DESCRIPTION OF THE TASK ▸ Give all of the records again precisely, excluding whatever pictures they contain.

- Opening Delimiter -

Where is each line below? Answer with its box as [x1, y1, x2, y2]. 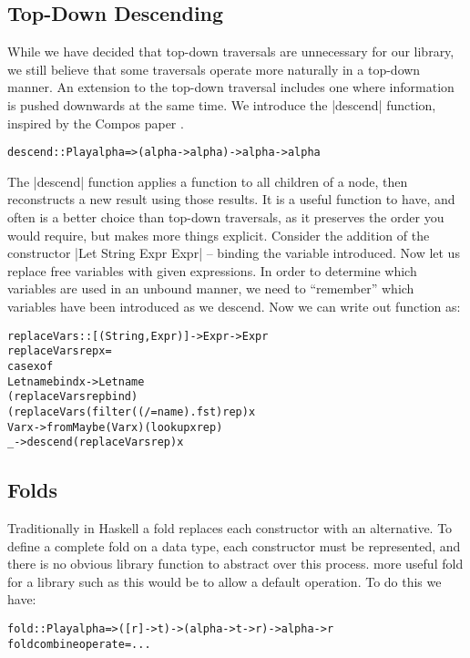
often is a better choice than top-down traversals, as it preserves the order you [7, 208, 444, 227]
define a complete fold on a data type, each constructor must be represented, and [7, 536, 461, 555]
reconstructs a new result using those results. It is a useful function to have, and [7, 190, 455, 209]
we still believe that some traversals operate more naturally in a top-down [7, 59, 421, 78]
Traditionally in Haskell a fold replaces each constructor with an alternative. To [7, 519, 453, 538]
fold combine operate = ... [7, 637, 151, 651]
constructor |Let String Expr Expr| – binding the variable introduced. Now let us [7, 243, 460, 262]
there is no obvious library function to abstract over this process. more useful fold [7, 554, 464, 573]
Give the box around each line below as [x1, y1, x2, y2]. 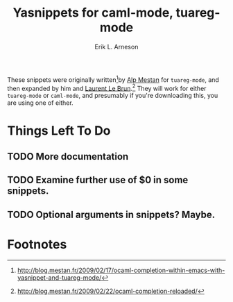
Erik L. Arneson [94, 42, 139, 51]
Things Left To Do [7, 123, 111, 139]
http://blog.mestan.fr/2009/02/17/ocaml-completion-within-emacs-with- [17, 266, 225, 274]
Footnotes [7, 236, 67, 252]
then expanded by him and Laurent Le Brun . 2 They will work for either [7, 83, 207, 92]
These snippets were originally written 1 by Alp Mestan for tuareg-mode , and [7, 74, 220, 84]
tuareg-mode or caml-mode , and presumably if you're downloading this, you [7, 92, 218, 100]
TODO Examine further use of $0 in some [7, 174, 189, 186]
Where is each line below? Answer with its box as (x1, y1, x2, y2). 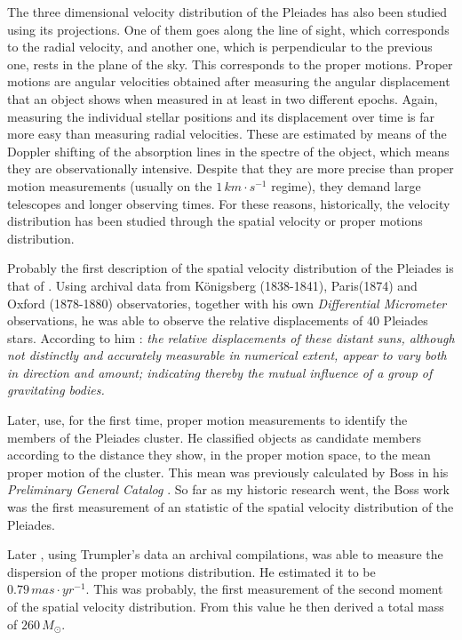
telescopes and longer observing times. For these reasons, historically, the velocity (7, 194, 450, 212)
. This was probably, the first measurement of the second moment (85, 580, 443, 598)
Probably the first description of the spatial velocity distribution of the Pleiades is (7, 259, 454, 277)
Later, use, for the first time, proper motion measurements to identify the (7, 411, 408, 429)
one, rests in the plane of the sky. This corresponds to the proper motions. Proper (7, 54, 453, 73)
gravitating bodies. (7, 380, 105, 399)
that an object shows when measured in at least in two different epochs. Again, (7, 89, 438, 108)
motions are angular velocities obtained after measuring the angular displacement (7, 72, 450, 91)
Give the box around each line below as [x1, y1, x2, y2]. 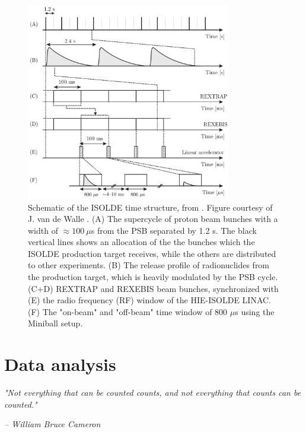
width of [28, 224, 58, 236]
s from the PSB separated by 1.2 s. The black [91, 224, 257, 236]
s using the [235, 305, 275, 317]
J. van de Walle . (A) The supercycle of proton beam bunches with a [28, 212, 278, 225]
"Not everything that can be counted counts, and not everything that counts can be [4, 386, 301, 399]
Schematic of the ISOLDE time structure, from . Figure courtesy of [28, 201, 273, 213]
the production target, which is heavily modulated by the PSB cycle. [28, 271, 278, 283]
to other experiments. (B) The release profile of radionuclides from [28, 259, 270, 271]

- Closing Delimiter -

EXERCISE RESPONSE ▸
Where is each line below? Answer with its box as [x1, y1, x2, y2]. 
often is a better choice than top-down traversals, as it preserves the order you [7, 208, 444, 227]
define a complete fold on a data type, each constructor must be represented, and [7, 536, 461, 555]
reconstructs a new result using those results. It is a useful function to have, and [7, 190, 455, 209]
we still believe that some traversals operate more naturally in a top-down [7, 59, 421, 78]
Traditionally in Haskell a fold replaces each constructor with an alternative. To [7, 519, 453, 538]
fold combine operate = ... [7, 637, 151, 651]
constructor |Let String Expr Expr| – binding the variable introduced. Now let us [7, 243, 460, 262]
there is no obvious library function to abstract over this process. more useful fold [7, 554, 464, 573]
Give the box around each line below as [x1, y1, x2, y2]. 
Erik L. Arneson [94, 42, 139, 51]
Things Left To Do [7, 123, 111, 139]
http://blog.mestan.fr/2009/02/17/ocaml-completion-within-emacs-with- [17, 266, 225, 274]
Footnotes [7, 236, 67, 252]
then expanded by him and Laurent Le Brun . 2 They will work for either [7, 83, 207, 92]
These snippets were originally written 1 by Alp Mestan for tuareg-mode , and [7, 74, 220, 84]
tuareg-mode or caml-mode , and presumably if you're downloading this, you [7, 92, 218, 100]
TODO Examine further use of $0 in some [7, 174, 189, 186]
Where is each line below? Answer with its box as (x1, y1, x2, y2). 
telescopes and longer observing times. For these reasons, historically, the velocity (7, 194, 450, 212)
. This was probably, the first measurement of the second moment (85, 580, 443, 598)
Probably the first description of the spatial velocity distribution of the Pleiades is (7, 259, 454, 277)
Later, use, for the first time, proper motion measurements to identify the (7, 411, 408, 429)
one, rests in the plane of the sky. This corresponds to the proper motions. Proper (7, 54, 453, 73)
gravitating bodies. (7, 380, 105, 399)
that an object shows when measured in at least in two different epochs. Again, (7, 89, 438, 108)
motions are angular velocities obtained after measuring the angular displacement (7, 72, 450, 91)
Give the box around each line below as [x1, y1, x2, y2]. 
width of [28, 224, 58, 236]
s from the PSB separated by 1.2 s. The black [91, 224, 257, 236]
s using the [235, 305, 275, 317]
J. van de Walle . (A) The supercycle of proton beam bunches with a [28, 212, 278, 225]
"Not everything that can be counted counts, and not everything that counts can be [4, 386, 301, 399]
Schematic of the ISOLDE time structure, from . Figure courtesy of [28, 201, 273, 213]
the production target, which is heavily modulated by the PSB cycle. [28, 271, 278, 283]
to other experiments. (B) The release profile of radionuclides from [28, 259, 270, 271]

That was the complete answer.